Well bonding started on december 1. and it's still on. I pasted december 3. because i noticed it then but i found the same commands on both days.
-
Ok sorry for reopening my old post but my bond problem (which dissaperaared after a while) just came back and i hade to reboot my server twice today.
-
Ok sorry for reopening my old post but my bond problem (which dissaperaared after a while) just came back and i hade to reboot my server twice today.
Bug 2130 (http://bugs.contribs.org/show_bug.cgi?id=2130)
-
Yes this is my bug post. And i didn't get any reply. And it's hard to live with this problem if your internet connection dies twice a day.
-
bpivk
> And i didn't get any reply.
You did get replies and you were asked to provide full details, which you have not done.
Charlie wants log entries pertinent to the problem you see and entries/information that show it is a bond0 problem. Do you get any error messages ? If so quote these exactly, and also give log file entries from the times those errors occurred.
Start with looking in the /var/log/messages file and also look in others for relevant info.
Quoting:
"Please provide full details of the kernel panic, including exactly when it
occurs. What tells you that it is bond0 which causes the kernel panic?"
-
Well i did search my logs and i didn't find any references to my problem. Some of the logs are posted above (on page 1) and some of the errors (including those that i had today) aren't even loged. Or i can't find them.
-
bpivk
> Some of the logs are posted above (on page 1)

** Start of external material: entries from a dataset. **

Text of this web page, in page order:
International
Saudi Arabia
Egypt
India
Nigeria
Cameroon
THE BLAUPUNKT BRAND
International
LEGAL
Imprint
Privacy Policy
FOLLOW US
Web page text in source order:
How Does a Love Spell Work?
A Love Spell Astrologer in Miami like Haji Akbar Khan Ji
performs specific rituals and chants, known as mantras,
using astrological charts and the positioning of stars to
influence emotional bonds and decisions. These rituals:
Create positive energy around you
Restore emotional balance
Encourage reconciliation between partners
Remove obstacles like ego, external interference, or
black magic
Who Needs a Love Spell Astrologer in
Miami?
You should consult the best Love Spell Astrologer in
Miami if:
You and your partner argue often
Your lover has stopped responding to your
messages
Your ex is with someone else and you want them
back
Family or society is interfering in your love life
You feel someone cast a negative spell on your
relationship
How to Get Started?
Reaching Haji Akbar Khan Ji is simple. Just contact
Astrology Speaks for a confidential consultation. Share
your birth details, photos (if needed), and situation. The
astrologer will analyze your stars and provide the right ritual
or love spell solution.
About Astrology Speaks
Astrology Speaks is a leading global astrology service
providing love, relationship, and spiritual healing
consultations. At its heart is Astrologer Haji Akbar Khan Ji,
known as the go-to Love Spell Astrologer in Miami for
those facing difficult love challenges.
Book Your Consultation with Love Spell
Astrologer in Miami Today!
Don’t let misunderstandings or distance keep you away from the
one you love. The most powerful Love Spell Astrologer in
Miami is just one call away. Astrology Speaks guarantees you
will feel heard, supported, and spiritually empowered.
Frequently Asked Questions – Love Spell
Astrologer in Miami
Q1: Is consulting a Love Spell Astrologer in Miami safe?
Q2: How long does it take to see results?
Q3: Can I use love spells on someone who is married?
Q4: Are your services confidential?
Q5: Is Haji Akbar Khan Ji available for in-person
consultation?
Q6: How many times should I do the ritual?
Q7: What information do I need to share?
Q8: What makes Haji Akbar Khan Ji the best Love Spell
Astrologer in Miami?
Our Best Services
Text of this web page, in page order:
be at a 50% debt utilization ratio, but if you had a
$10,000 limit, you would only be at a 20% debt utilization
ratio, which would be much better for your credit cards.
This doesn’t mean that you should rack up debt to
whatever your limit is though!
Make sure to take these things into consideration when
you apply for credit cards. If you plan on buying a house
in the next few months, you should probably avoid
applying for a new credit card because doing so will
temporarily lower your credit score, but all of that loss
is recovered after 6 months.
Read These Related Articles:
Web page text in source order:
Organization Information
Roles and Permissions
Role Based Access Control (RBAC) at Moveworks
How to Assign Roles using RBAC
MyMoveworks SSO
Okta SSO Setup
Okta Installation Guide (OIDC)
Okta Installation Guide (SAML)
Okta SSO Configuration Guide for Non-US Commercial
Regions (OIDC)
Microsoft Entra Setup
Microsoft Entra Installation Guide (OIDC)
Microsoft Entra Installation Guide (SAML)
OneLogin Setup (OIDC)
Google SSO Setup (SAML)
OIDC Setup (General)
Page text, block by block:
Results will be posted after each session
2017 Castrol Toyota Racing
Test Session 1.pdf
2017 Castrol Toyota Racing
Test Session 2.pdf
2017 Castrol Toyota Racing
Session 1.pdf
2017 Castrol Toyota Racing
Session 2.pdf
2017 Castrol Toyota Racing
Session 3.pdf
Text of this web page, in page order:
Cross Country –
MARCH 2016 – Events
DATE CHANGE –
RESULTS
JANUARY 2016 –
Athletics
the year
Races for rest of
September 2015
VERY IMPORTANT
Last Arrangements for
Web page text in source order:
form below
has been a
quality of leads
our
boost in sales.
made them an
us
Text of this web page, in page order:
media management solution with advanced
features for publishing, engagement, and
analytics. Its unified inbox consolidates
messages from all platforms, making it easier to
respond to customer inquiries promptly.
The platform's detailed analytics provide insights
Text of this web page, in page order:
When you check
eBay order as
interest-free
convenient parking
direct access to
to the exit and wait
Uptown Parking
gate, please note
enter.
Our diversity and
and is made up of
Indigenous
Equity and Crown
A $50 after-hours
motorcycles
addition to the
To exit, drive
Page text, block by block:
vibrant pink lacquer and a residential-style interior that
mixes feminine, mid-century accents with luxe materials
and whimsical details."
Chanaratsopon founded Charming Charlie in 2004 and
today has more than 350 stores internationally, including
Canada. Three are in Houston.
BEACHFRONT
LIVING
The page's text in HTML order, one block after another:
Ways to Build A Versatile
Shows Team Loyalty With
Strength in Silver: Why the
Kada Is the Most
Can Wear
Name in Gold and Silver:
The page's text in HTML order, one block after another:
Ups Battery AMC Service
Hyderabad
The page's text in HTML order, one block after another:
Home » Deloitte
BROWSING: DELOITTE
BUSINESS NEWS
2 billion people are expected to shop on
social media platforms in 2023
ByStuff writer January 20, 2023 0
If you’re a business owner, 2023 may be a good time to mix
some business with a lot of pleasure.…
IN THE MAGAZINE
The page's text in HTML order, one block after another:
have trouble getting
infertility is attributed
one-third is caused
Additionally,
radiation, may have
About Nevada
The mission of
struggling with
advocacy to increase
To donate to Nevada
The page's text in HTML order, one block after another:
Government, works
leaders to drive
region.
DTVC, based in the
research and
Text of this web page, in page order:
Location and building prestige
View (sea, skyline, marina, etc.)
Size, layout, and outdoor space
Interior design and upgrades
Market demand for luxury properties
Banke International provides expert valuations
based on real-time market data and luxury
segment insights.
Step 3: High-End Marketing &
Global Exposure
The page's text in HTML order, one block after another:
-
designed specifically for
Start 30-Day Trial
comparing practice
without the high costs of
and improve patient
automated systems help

You should post those log entries to the bug tracker (as an attachment). Make it easy for the developers so they don't need to waste time finding & reading forum posts.
> ..some of the errors (including those that i had today) aren't even loged.
You should at least quote the error messages verbatim including the ones you received today (in bugzilla, not here).
If you can't find log entries or don't know where to look, then say so or ask in bugzilla (not here). The developers will guide you re the information to provide, but you must be willing to follow up your original complaint with supporting information.
You can't just say "no one answered me" when you have provided very little information, and not followed up on requested information.
The developers are waiting for your follow up information before they will answer further.
I believe it is standard policy that developers don't waste their time on bug reports that have no follow up feedback provided.
-
Did you check the bugtracker lately?
-I didn't reply because i had problems with my modem.
-I posted two logs (i have mentioned and posted a link to my logs in one of my first posts but if you want it posted then ok).
-I can find the messages that are logged, but some of them aren't.
You can't just say "no one answered me"
Can you quote me on this statement? I didn't get a reply like i don't like links. I did what you told me as soon as i fixed my modem.